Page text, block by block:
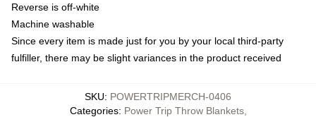
Reverse is off-white
Machine washable
Since every item is made just for you by your local third-party
fulfiller, there may be slight variances in the product received
SKU: POWERTRIPMERCH-0406
Categories: Power Trip Throw Blankets,
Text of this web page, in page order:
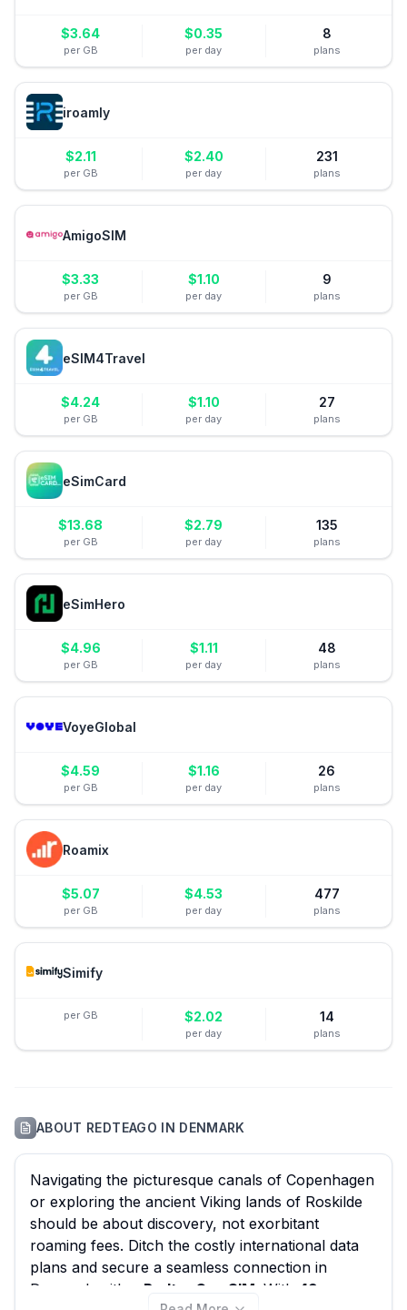
$3.64
per GB
$0.35
per day
8
plans
iroamly
$2.11
per GB
$2.40
per day
231
plans
AmigoSIM
$3.33
per GB
$1.10
per day
9
plans
eSIM4Travel
$4.24
per GB
$1.10
per day
27
plans
eSimCard
$13.68
per GB
$2.79
per day
135
plans
eSimHero
$4.96
per GB
$1.11
per day
48
plans
VoyeGlobal
$4.59
per GB
$1.16
per day
26
plans
Roamix
$5.07
per GB
$4.53
per day
477
plans
Simify
per GB $2.02
per day
14
plans
ABOUT REDTEAGO IN DENMARK
Navigating the picturesque canals of Copenhagen
or exploring the ancient Viking lands of Roskilde
should be about discovery, not exorbitant
roaming fees. Ditch the costly international data
plans and secure a seamless connection in
Denmark with a RedteaGo eSIM . With
49
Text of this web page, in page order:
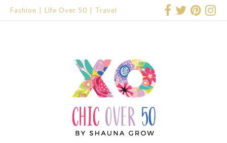
Fashion Life Over 50 Travel
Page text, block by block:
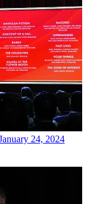
24, 2024
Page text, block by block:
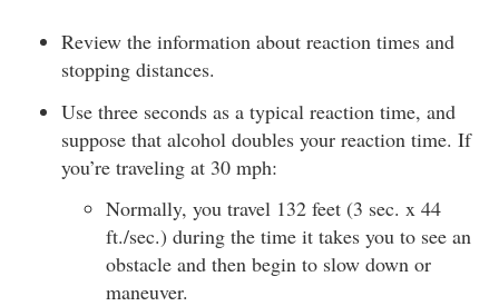
Review the information about reaction times and
stopping distances.
Use three seconds as a typical reaction time, and
suppose that alcohol doubles your reaction time. If
you’re traveling at 30 mph:
Normally, you travel 132 feet (3 sec. x 44
ft./sec.) during the time it takes you to see an
obstacle and then begin to slow down or
maneuver.
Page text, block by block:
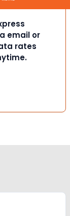
email or
rates
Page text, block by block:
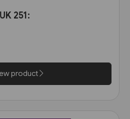
251:
product
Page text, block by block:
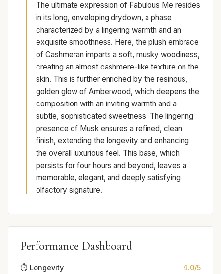
The ultimate expression of Fabulous Me resides
in its long, enveloping drydown, a phase
characterized by a lingering warmth and an
exquisite smoothness. Here, the plush embrace
of Cashmeran imparts a soft, musky woodiness,
creating an almost cashmere-like texture on the
skin. This is further enriched by the resinous,
golden glow of Amberwood, which deepens the
composition with an inviting warmth and a
subtle, sophisticated sweetness. The lingering
presence of Musk ensures a refined, clean
finish, extending the longevity and enhancing
the overall luxurious feel. This base, which
persists for four hours and beyond, leaves a
memorable, elegant, and deeply satisfying
olfactory signature.
Performance Dashboard
⏱️ Longevity 4.0/5
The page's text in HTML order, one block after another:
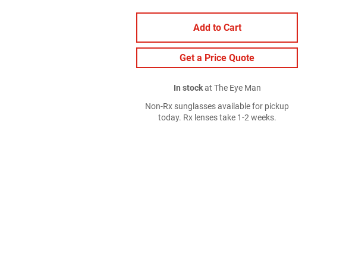
Add to Cart
Get a Price Quote
In stockat The Eye Man
Non-Rx sunglasses available for pickup
today. Rx lenses take 1-2 weeks.
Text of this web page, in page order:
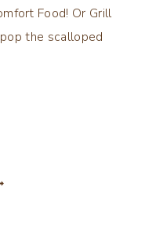
Food! Or Grill
the scalloped
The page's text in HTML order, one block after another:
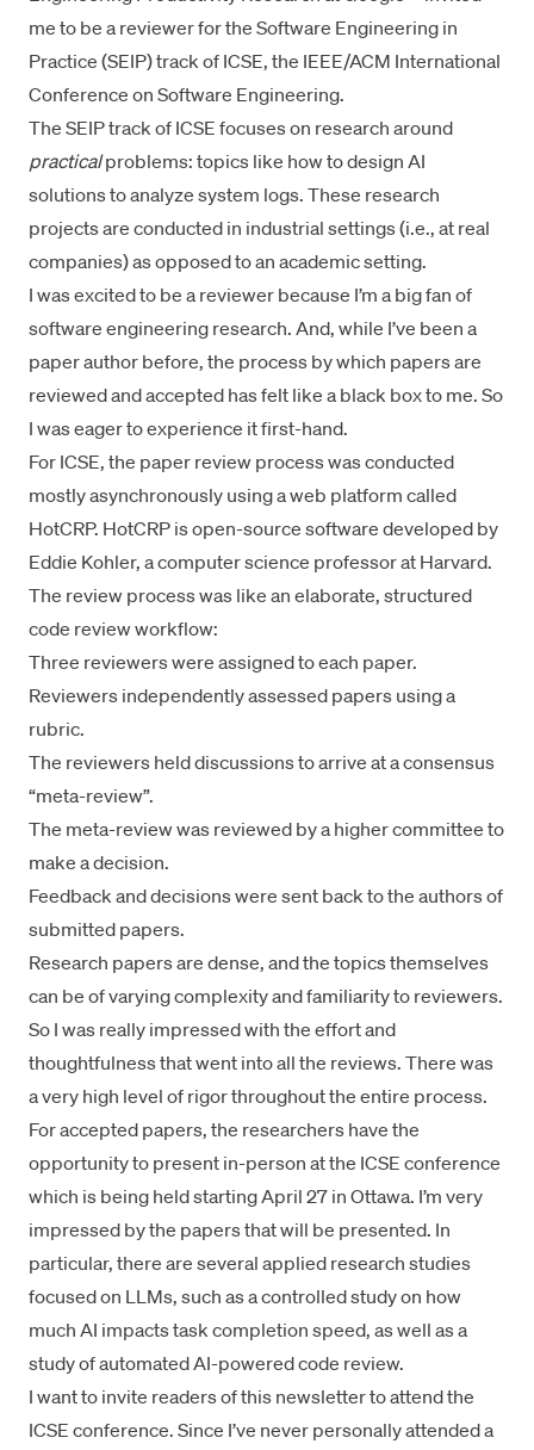
me to be a reviewer for the Software Engineering in
Practice (SEIP) track of ICSE, the IEEE/ACM International
Conference on Software Engineering.
The SEIP track of ICSE focuses on research around
practicalproblems: topics like how to design AI
solutions to analyze system logs. These research
projects are conducted in industrial settings (i.e., at real
companies) as opposed to an academic setting.
I was excited to be a reviewer because I’m a big fan of
software engineering research. And, while I’ve been a
paper author before, the process by which papers are
reviewed and accepted has felt like a black box to me. So
I was eager to experience it first-hand.
For ICSE, the paper review process was conducted
mostly asynchronously using a web platform called
HotCRP. HotCRP isopen-source software developed by
Eddie Kohler, a computer science professor at Harvard.
The review process was like an elaborate, structured
code review workflow:
Three reviewers were assigned to each paper.
Reviewers independently assessed papers using a
rubric.
The reviewers held discussions to arrive at a consensus
“meta-review”.
The meta-review was reviewed by a higher committee to
make a decision.
Feedback and decisions were sent back to the authors of
submitted papers.
Research papers are dense, and the topics themselves
can be of varying complexity and familiarity to reviewers.
So I was really impressed with the effort and
thoughtfulness that went into all the reviews. There was
a very high level of rigor throughout the entire process.
For accepted papers, the researchers have the
opportunity to present in-person at the ICSE conference
which is being held starting April 27 in Ottawa. I’m very
impressed by the papers that will be presented. In
particular, there are several applied research studies
focused on LLMs, such as a controlled study on how
much AI impacts task completion speed, as well as a
study of automated AI-powered code review.
I want to invite readers of this newsletter to attend the
ICSE conference. Since I’ve never personally attended a
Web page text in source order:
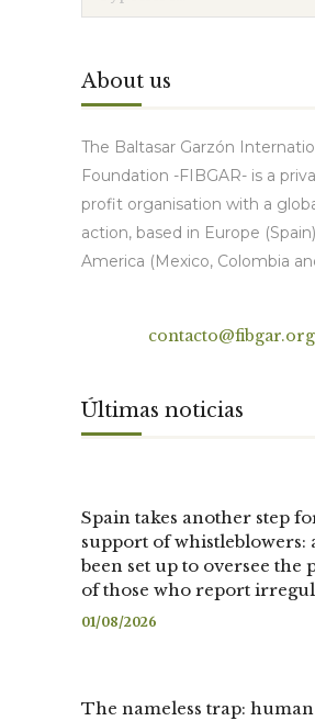
About us
The Baltasar Garzón
Foundation -FIBGAR- is a
profit organisation with a
action, based in Europe
America (Mexico, Colombia
contacto@fibgar.org
Últimas noticias
Spain takes another step
support of whistleblowers:
been set up to oversee the
of those who report
01/08/2026
The nameless trap:
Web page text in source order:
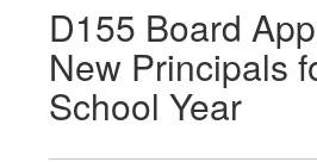
D155 Board
New Principals
School Year
**********
> **Exercise requirements**
Go through the entries above and output them exactly, without pictures.

> **Response for this exercise**
Page text, block by block:
Reverse is off-white
Machine washable
Since every item is made just for you by your local third-party
fulfiller, there may be slight variances in the product received
SKU: POWERTRIPMERCH-0406
Categories: Power Trip Throw Blankets,
Text of this web page, in page order:
$3.64
per GB
$0.35
per day
8
plans
iroamly
$2.11
per GB
$2.40
per day
231
plans
AmigoSIM
$3.33
per GB
$1.10
per day
9
plans
eSIM4Travel
$4.24
per GB
$1.10
per day
27
plans
eSimCard
$13.68
per GB
$2.79
per day
135
plans
eSimHero
$4.96
per GB
$1.11
per day
48
plans
VoyeGlobal
$4.59
per GB
$1.16
per day
26
plans
Roamix
$5.07
per GB
$4.53
per day
477
plans
Simify
per GB $2.02
per day
14
plans
ABOUT REDTEAGO IN DENMARK
Navigating the picturesque canals of Copenhagen
or exploring the ancient Viking lands of Roskilde
should be about discovery, not exorbitant
roaming fees. Ditch the costly international data
plans and secure a seamless connection in
Denmark with a RedteaGo eSIM . With
49
Text of this web page, in page order:
Fashion Life Over 50 Travel
Page text, block by block:
24, 2024
Page text, block by block:
Review the information about reaction times and
stopping distances.
Use three seconds as a typical reaction time, and
suppose that alcohol doubles your reaction time. If
you’re traveling at 30 mph:
Normally, you travel 132 feet (3 sec. x 44
ft./sec.) during the time it takes you to see an
obstacle and then begin to slow down or
maneuver.
Page text, block by block:
email or
rates
Page text, block by block:
251:
product
Page text, block by block:
The ultimate expression of Fabulous Me resides
in its long, enveloping drydown, a phase
characterized by a lingering warmth and an
exquisite smoothness. Here, the plush embrace
of Cashmeran imparts a soft, musky woodiness,
creating an almost cashmere-like texture on the
skin. This is further enriched by the resinous,
golden glow of Amberwood, which deepens the
composition with an inviting warmth and a
subtle, sophisticated sweetness. The lingering
presence of Musk ensures a refined, clean
finish, extending the longevity and enhancing
the overall luxurious feel. This base, which
persists for four hours and beyond, leaves a
memorable, elegant, and deeply satisfying
olfactory signature.
Performance Dashboard
⏱️ Longevity 4.0/5
The page's text in HTML order, one block after another:
Add to Cart
Get a Price Quote
In stockat The Eye Man
Non-Rx sunglasses available for pickup
today. Rx lenses take 1-2 weeks.
Text of this web page, in page order:
Food! Or Grill
the scalloped
The page's text in HTML order, one block after another:
me to be a reviewer for the Software Engineering in
Practice (SEIP) track of ICSE, the IEEE/ACM International
Conference on Software Engineering.
The SEIP track of ICSE focuses on research around
practicalproblems: topics like how to design AI
solutions to analyze system logs. These research
projects are conducted in industrial settings (i.e., at real
companies) as opposed to an academic setting.
I was excited to be a reviewer because I’m a big fan of
software engineering research. And, while I’ve been a
paper author before, the process by which papers are
reviewed and accepted has felt like a black box to me. So
I was eager to experience it first-hand.
For ICSE, the paper review process was conducted
mostly asynchronously using a web platform called
HotCRP. HotCRP isopen-source software developed by
Eddie Kohler, a computer science professor at Harvard.
The review process was like an elaborate, structured
code review workflow:
Three reviewers were assigned to each paper.
Reviewers independently assessed papers using a
rubric.
The reviewers held discussions to arrive at a consensus
“meta-review”.
The meta-review was reviewed by a higher committee to
make a decision.
Feedback and decisions were sent back to the authors of
submitted papers.
Research papers are dense, and the topics themselves
can be of varying complexity and familiarity to reviewers.
So I was really impressed with the effort and
thoughtfulness that went into all the reviews. There was
a very high level of rigor throughout the entire process.
For accepted papers, the researchers have the
opportunity to present in-person at the ICSE conference
which is being held starting April 27 in Ottawa. I’m very
impressed by the papers that will be presented. In
particular, there are several applied research studies
focused on LLMs, such as a controlled study on how
much AI impacts task completion speed, as well as a
study of automated AI-powered code review.
I want to invite readers of this newsletter to attend the
ICSE conference. Since I’ve never personally attended a
Web page text in source order:
About us
The Baltasar Garzón
Foundation -FIBGAR- is a
profit organisation with a
action, based in Europe
America (Mexico, Colombia
contacto@fibgar.org
Últimas noticias
Spain takes another step
support of whistleblowers:
been set up to oversee the
of those who report
01/08/2026
The nameless trap:
Web page text in source order:
D155 Board
New Principals
School Year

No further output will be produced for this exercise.